To solve the given integral using $u$-substitution, follow these steps:

The integral is:

$\int 2^x \left[1 - 3^x \cdot \text{csch}(6^x)\right] dx$

1. Substitution for simplification: Let $u = 2^x$. Then, the derivative is: $du = 2^x \ln(2) dx \quad \text{or} \quad dx = \frac{du}{u \ln(2)}.$

2. Substitute $2^x = u$ and adjust $dx$ in the integral: [ \int 2^x \left[1 - 3^x \cdot \text{csch}(6^x)\right] dx = \int u \left[1 - 3^x \cdot \text{csch}(6^x)\right] \frac{du}{u \ln(2)}. ]

   Simplify: $\int \frac{u}{\ln(2)} \left[1 - 3^x \cdot \text{csch}(6^x)\right] \frac{du}{u}.$

3. Further substitution: Recognize $3^x$ can be handled with a separate substitution: Let $v = 3^x$, so $dv = 3^x \ln(3) dx$.

   Similarly, $6^x = (2^x \cdot 3^x)$, and this links $u$ and $v$ within the $\text{csch}(6^x)$.

From here, the integration becomes more manageable step by step with the $u$- and $v$-substitutions depending on the part being analyzed.

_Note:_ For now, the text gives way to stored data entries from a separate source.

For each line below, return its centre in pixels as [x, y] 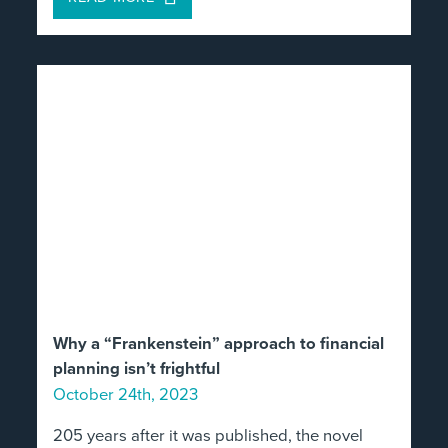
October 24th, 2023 [126, 394]
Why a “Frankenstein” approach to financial [219, 343]
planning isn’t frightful [137, 368]
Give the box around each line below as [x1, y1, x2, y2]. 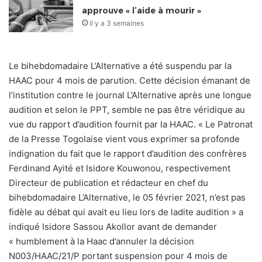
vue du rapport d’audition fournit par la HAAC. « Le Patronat [9, 118, 253, 130]
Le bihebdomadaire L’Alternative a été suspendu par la [9, 60, 232, 71]
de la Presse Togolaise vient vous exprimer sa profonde [9, 133, 240, 144]
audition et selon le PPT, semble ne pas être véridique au [9, 104, 245, 115]
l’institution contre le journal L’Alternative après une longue [9, 89, 251, 101]
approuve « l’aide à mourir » [82, 5, 202, 16]
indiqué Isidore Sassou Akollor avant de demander [9, 220, 217, 232]
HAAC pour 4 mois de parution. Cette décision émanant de [9, 74, 250, 86]
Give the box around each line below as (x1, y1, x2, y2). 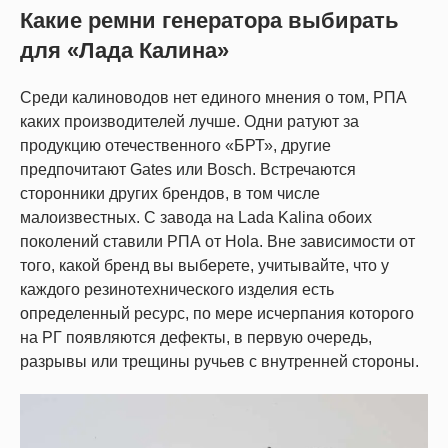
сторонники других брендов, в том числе (20, 184, 320, 202)
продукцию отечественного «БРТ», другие (20, 136, 331, 154)
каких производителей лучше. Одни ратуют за (20, 112, 359, 130)
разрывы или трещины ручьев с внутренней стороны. (20, 352, 419, 370)
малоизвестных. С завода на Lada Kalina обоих (20, 208, 372, 226)
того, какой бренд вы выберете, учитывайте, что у (20, 256, 389, 274)
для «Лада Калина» (20, 37, 229, 63)
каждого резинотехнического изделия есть (20, 280, 334, 298)
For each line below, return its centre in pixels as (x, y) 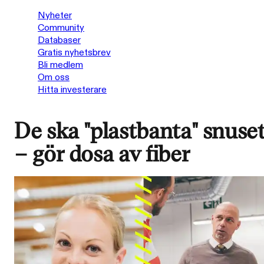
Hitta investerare (72, 90)
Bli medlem (60, 65)
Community (61, 28)
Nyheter (55, 16)
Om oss (54, 77)
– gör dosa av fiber (102, 154)
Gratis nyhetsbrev (74, 53)
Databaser (59, 40)
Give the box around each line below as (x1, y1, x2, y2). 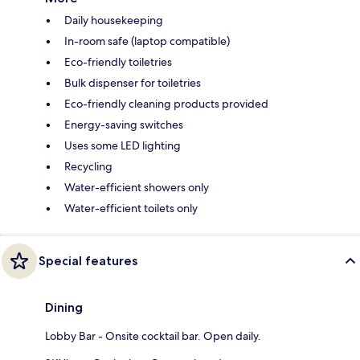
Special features (39, 252, 137, 268)
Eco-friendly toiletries (64, 54, 172, 69)
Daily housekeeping (64, 12, 163, 27)
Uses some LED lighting (64, 137, 181, 153)
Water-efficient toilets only (64, 200, 198, 215)
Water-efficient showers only (64, 179, 209, 194)
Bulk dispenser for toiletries (64, 75, 201, 90)
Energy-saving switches (64, 117, 183, 132)
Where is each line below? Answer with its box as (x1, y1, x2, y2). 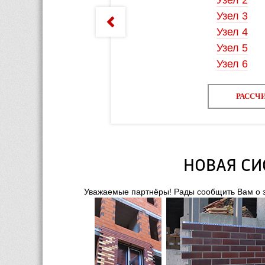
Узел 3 (182, 10, 213, 22)
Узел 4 (182, 26, 213, 38)
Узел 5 (182, 42, 213, 54)
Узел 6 (182, 58, 213, 70)
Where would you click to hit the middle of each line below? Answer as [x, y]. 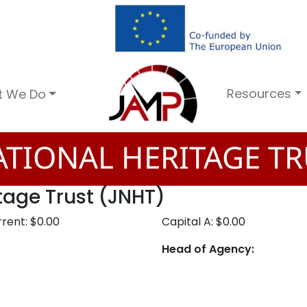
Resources [259, 93]
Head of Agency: [208, 249]
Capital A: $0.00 [204, 222]
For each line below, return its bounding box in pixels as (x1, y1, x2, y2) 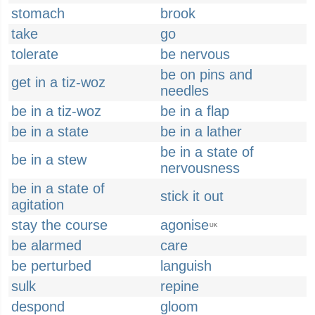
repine (160, 278, 199, 294)
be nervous (160, 46, 230, 62)
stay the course (11, 217, 108, 233)
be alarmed (11, 238, 82, 253)
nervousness (160, 160, 240, 176)
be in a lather (160, 124, 242, 139)
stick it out (160, 188, 224, 204)
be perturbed (11, 258, 91, 274)
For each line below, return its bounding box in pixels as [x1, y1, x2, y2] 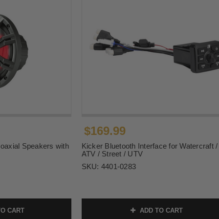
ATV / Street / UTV [81, 150, 143, 158]
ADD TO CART [138, 207, 183, 215]
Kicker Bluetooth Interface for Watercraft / [81, 142, 218, 151]
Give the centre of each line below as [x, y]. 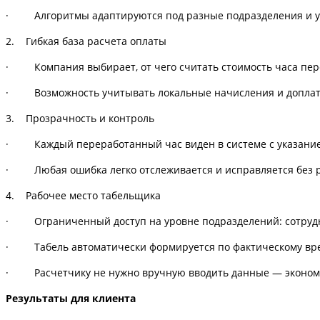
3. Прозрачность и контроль [80, 118]
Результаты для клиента [71, 298]
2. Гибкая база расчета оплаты [86, 41]
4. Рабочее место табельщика [83, 195]
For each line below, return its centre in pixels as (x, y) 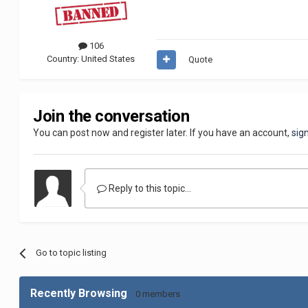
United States (108, 59)
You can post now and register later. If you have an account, (163, 133)
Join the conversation (111, 117)
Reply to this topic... (149, 189)
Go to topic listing (71, 253)
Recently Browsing (83, 294)
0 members (158, 294)
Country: (64, 59)
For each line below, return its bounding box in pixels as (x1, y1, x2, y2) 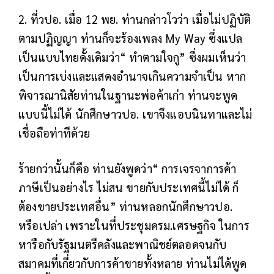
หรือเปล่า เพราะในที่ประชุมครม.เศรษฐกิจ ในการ (18, 217, 250, 232)
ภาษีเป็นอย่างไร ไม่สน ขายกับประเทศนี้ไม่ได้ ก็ (18, 179, 239, 194)
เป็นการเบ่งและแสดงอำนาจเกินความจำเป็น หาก (18, 68, 246, 83)
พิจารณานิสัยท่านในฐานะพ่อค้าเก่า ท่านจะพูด (18, 87, 237, 102)
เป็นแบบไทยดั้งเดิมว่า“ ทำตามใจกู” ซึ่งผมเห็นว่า (18, 49, 246, 64)
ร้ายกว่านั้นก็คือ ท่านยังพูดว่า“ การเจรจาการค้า (18, 160, 237, 176)
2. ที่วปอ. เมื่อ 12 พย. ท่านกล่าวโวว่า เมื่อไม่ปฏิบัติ (18, 11, 251, 26)
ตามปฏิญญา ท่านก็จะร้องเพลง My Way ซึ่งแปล (18, 30, 243, 45)
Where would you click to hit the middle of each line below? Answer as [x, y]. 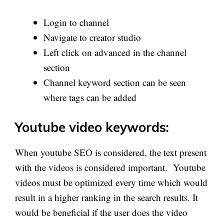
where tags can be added [90, 97]
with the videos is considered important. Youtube [110, 167]
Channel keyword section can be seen [115, 82]
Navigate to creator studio [92, 37]
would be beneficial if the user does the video [101, 212]
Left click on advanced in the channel [115, 52]
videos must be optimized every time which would [111, 182]
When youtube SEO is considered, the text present [111, 152]
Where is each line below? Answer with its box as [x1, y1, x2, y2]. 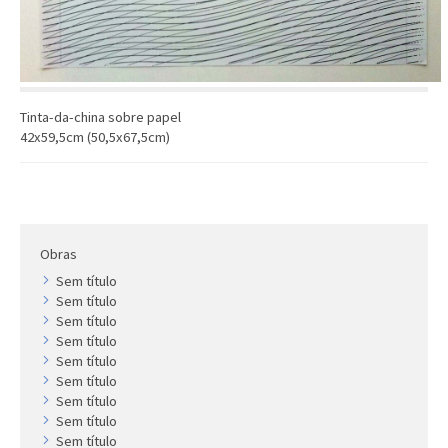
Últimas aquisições [255, 123, 368, 141]
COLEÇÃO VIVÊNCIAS [255, 168, 410, 187]
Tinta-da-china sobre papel [20, 108, 181, 126]
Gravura [346, 59, 394, 77]
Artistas [255, 209, 302, 227]
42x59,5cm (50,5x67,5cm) [20, 128, 170, 146]
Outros [346, 27, 389, 45]
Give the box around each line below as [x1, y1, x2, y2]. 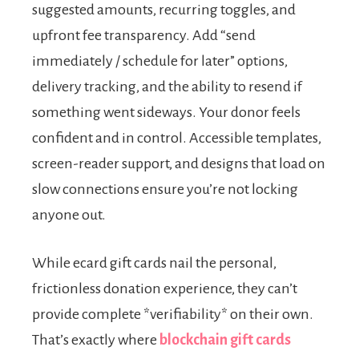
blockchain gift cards [159, 332, 291, 349]
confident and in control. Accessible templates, [32, 130, 321, 147]
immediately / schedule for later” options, [32, 53, 288, 70]
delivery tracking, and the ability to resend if [32, 79, 302, 95]
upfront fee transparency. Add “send [32, 27, 256, 44]
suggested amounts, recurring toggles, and [32, 2, 296, 18]
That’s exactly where [32, 332, 159, 349]
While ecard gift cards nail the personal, [32, 255, 276, 272]
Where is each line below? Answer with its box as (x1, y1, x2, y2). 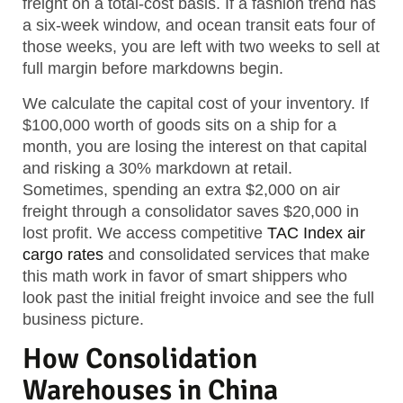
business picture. (22, 309, 144, 328)
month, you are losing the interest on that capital (22, 137, 367, 156)
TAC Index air (267, 223, 365, 242)
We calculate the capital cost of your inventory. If (22, 94, 369, 112)
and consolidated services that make (103, 245, 370, 264)
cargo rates (22, 245, 103, 264)
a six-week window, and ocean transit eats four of (22, 16, 375, 35)
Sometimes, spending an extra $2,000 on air (22, 180, 340, 199)
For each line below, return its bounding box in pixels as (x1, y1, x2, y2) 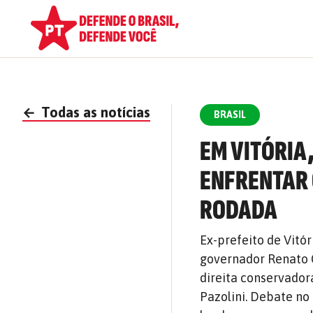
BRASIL (214, 109, 247, 120)
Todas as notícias (38, 104, 150, 120)
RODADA (200, 194, 278, 227)
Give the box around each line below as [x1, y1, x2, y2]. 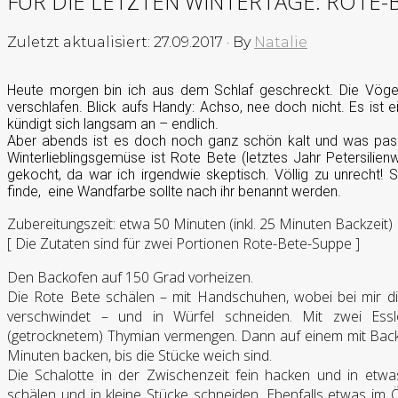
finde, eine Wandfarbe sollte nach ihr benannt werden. [7, 182, 341, 200]
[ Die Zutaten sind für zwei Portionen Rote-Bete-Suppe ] [7, 233, 360, 253]
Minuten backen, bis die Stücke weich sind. [7, 345, 272, 365]
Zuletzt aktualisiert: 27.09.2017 [7, 33, 223, 51]
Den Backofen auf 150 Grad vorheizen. [7, 267, 253, 287]
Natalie [254, 33, 307, 51]
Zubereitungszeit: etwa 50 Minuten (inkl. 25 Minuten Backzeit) [7, 213, 393, 234]
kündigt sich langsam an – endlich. [7, 115, 219, 132]
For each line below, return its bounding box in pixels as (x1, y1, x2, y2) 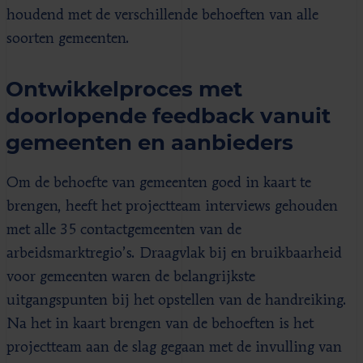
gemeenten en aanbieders (6, 128, 293, 156)
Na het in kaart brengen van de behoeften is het (6, 316, 314, 331)
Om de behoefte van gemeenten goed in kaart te (6, 175, 311, 190)
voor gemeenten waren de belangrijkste (6, 269, 255, 284)
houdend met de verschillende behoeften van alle (6, 7, 318, 23)
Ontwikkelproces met (6, 75, 242, 102)
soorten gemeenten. (6, 31, 130, 46)
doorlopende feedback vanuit (6, 101, 331, 129)
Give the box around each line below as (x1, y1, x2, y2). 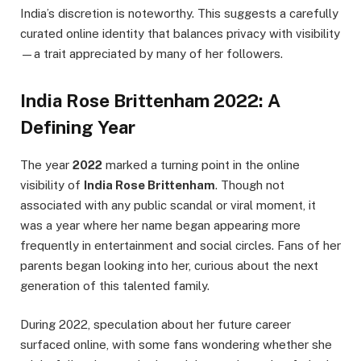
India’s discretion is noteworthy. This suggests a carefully (20, 6, 338, 20)
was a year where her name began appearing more (20, 218, 301, 233)
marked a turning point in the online (102, 158, 300, 172)
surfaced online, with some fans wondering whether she (20, 338, 332, 352)
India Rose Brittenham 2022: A (20, 90, 280, 112)
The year (20, 158, 73, 172)
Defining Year (20, 117, 135, 139)
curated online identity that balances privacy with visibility (20, 26, 340, 40)
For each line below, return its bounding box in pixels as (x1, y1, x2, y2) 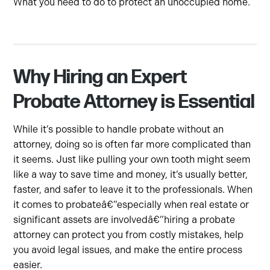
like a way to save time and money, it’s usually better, (13, 168, 248, 180)
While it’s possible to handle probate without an (13, 123, 224, 135)
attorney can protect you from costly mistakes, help (13, 228, 244, 240)
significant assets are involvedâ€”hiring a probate (13, 213, 236, 225)
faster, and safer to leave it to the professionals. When (13, 183, 253, 195)
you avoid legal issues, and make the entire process (13, 243, 243, 256)
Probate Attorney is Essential (13, 90, 256, 114)
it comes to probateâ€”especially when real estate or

Would you like detailed substitutions carried through further or clarifications on specific steps?

Related Questions:

1. What is the role of logarithmic differentiation in $u$-substitution?
2. How do hyperbolic trigonometric functions like $\text{csch}(x)$ transform under substitution?
3. Can substitution methods always simplify integrals with exponential terms?
4. How does $u = 2^x$ help link different exponential bases in an integral?
5. What is the importance of recognizing the derivative relationships for substitution?

Tip:

Always ensure that the substitution covers the entire integral (including limits if it's definite) to avoid leaving terms undefined.